Docker & Docker Compose
What is Docker?
Docker is a platform that uses OS-level virtualization to deliver software in packages called containers. A container is a standalone, executable package of software that includes everything needed to run an application: code, runtime, system tools, system libraries, and settings.
Why Docker for This Project?
- Consistency: “It works on my machine” is a phrase Docker aims to eliminate. By packaging the application, its dependencies (like specific versions of PyTorch, JAX, Transformers), we ensure it runs identically everywhere - from a developer’s laptop to a production server.

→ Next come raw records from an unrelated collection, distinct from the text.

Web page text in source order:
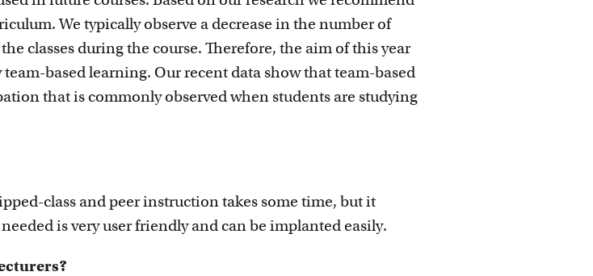
We typically observe a decrease in the number of
classes during the course. Therefore, the aim of this year
based learning. Our recent data show that team-based
that is commonly observed when students are studying
class and peer instruction takes some time, but it
is very user friendly and can be implanted easily.
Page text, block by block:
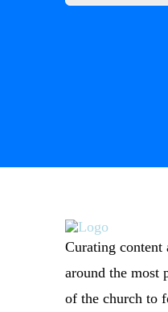
Curating content
around the most
of the church to
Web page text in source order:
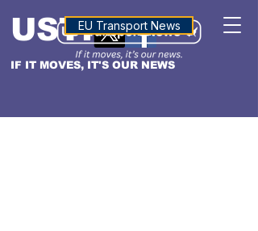
IF IT MOVES, IT'S OUR NEWS
USTNALTITUDE
EU Transport News
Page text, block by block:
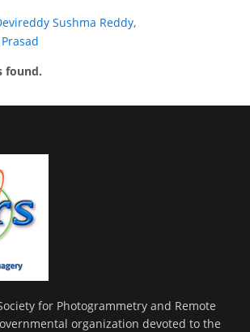
Sushma Reddy,
found.
for Photogrammetry and Remote
organization devoted to the
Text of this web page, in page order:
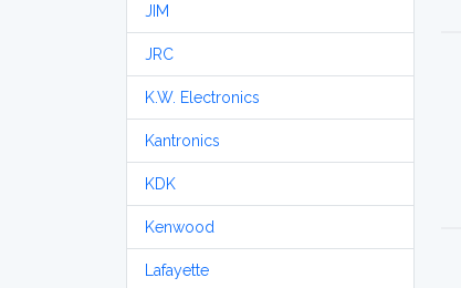
JIM
JRC
K.W. Electronics
Kantronics
KDK
Kenwood
Lafayette
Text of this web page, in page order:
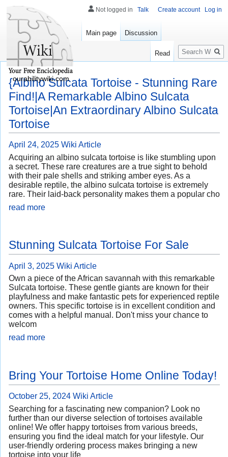
{Albino Sulcata Tortoise - Stunning Rare
Find!|A Remarkable Albino Sulcata
Tortoise|An Extraordinary Albino Sulcata
Tortoise
April 24, 2025 Wiki Article
Acquiring an albino sulcata tortoise is like stumbling upon
a secret. These rare creatures are a true sight to behold
with their pale shells and striking amber eyes. As a
desirable reptile, the albino sulcata tortoise is extremely
rare. Their laid-back personality makes them a popular cho
read more
Stunning Sulcata Tortoise For Sale
April 3, 2025 Wiki Article
Own a piece of the African savannah with this remarkable
Sulcata tortoise. These gentle giants are known for their
playfulness and make fantastic pets for experienced reptile
owners. This specific tortoise is in excellent condition and
comes with a helpful manual. Don't miss your chance to
welcom
read more
Bring Your Tortoise Home Online Today!
October 25, 2024 Wiki Article
Searching for a fascinating new companion? Look no
further than our diverse selection of tortoises available
online! We offer happy tortoises from various breeds,
ensuring you find the ideal match for your lifestyle. Our
user-friendly ordering process makes bringing a new
tortoise into your life
Not logged in Talk Create account Log in
Main page Discussion
Read
Search
ourabilitywiki.com

- Isolation: Containers run in isolation, preventing conflicts between different applications or dependencies on the same host system.
- Simplified Deployment: Docker abstracts away the underlying infrastructure. With a simple
docker-compose up
command, anyone can get the service running without manually installing Python, various libraries, or configuring complex environments. - Scalability: Dockerized applications are inherently easier to scale. Orchestration tools like Kubernetes can manage multiple instances of our container to handle increased load.
- Multi-Architecture Support: Our Docker setup supports both
amd64
(common for desktops and servers) andarm64
(increasingly used in cloud instances and devices like Raspberry Pi) architectures, broadening its usability.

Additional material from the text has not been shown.